An open API service indexing awesome lists of open source software.

https://github.com/sirnicholas1st/weather_etl

ETL built with Airflow which fetches data from Open-Meteo API, uploads it to Snowflake and displays the data in PowerBI
https://github.com/sirnicholas1st/weather_etl

airflow powerbi snowflake

Last synced: 2 months ago
JSON representation

ETL built with Airflow which fetches data from Open-Meteo API, uploads it to Snowflake and displays the data in PowerBI

Awesome Lists containing this project

README

          

# Weather data to a Power BI dashboard

# 1. Project Overview

![Process overview](pics/overview.png)

This project focuses on gathering weather data for Jyväskylä using the Open Meteo API and utilizing Apache Airflow, Snowflake, and Power BI to create a simple dashboard from the data.

By leveraging the Open Meteo API, the project retrieves up-to-date weather information for Jyväskylä. Apache Airflow is employed to automate the extraction and transformation of this data, ensuring a continuous and reliable pipeline.

The weather data is then stored and managed in Snowflake, a powerful cloud-based data warehouse. And lastly Power Bi is used to visualize the data.

The outcome was a simple dashboard containing the daily average temperature and average relative humidity and a map view based on the latitude and longitude.

![Power BI dashboard](pics/pbi_dashboard.png)

# 2. Retrieving the data from the API

The data source for this project is an API that provides weather forecasts. The API offers the following features:

* End point ***'/v1/forecast'***
* Parameters
* ***'latitude'*** & ***'longitude'***: Geographical coordinates of the location (required).
* ***'elevation'***: Elevation used for statistical downscaling (optional).
* ***'hourly'***: List of weather variables to be returned (optional).
* ***'daily'***: List of daily weather variable aggregations to be returned (optional).
* ***'current_weather'***: Flag to include current weather conditions in the output (optional).
* Other parameters such as temperature unit, windspeed unit, time format, timezone, etc. (optional).

## 2.1 Integration
\
The integration with the API involves making HTTP requests to the ***'/v1/forecast'*** endpoint, passing the necessary parameters, and retrieving the JSON response containing the weather forecast data.

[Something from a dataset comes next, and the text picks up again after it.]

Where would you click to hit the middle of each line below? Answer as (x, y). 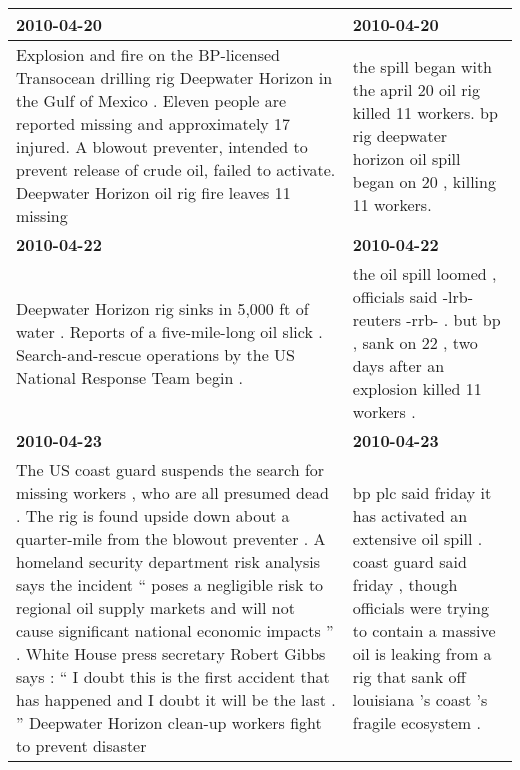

The API documentation (https://open-meteo.com/en/docs) provides detailed information about the available parameters, valid values, and the structure of the JSON response. By leveraging the API's capabilities, we can retrieve accurate and up-to-date weather forecasts for a given location.

# 3. Snowflake integration

The Integration to Snowflake begins from creating the necessary database, warehouse and schema for the project in Snowflake:

![Creating a Snowflake database](pics/creating_database.png)

After creating the database select the worksheets section from Snowflake. The warehouse and schema can be created via SQL statements, make sure that the correct database has been selected:

![creating a Snowflake warehouse](pics/creating_warehouse.png)

![Creating a Snowflake Schema](pics/create_schema.png)

To set up the connection with Airflow and Snowflake we will head to the Airflow Web GUI "Admin" and select "Connections"

From there select "Add a new connection" and fill the details:
![Apache Airflow - Snowflake connection](pics/create_snowflake_connection.png)

Explanation of the required fields:
* **Connection id**: This will be referenced in the DAGS
* **Connection type**: Select the correct connection type, in this case Snowflake
* **Schema**: The schema we created for the project
* **Login** & **Password**: Your Snowflake Login and Password
* **Account**: Your Snowflake account identifier. If you encounter errors like *"250001: 250001: could not connect to snowflake backend after 0 attempt(s).aborting"* or the testing of the connection seems to be stuck and after a while it just gives a empty error message. It is most likely that there is a problem with the given Account format. In my case the identifier consists of account locator region and cloud. But these differ from region to region. More information can be found from here: https://docs.snowflake.com/en/user-guide/admin-account-identifier

# 4. Power BI Integration

The integration from Snowflake is quite straight forward since there are native connectors between them.

The steps are the following:

* From the top panel, choose "Get data" and from there "More..."
* Search and select Snowflake
* Input the required information
![Power Bi Snowflake info](pics/pbi_snowflake_01.png)
* Hit "ok" and sign in with your Snowflake user.

Now the connection between PowerBi and Snowflake is established and you can use the data from your tables to create reports.

# Conclusion

In conclusion, the main focus of the project was to learn how to integrate Apache Airflow with various service providers. This involved understanding the concepts of Apache Airflow, exploring different service providers' APIs, and implementing the necessary connections to enable seamless integration.

Future improvement ideas could include retrieving data for more than one city and modifying the dashboard in a way that the user could select the city for which they would want to display the weather information.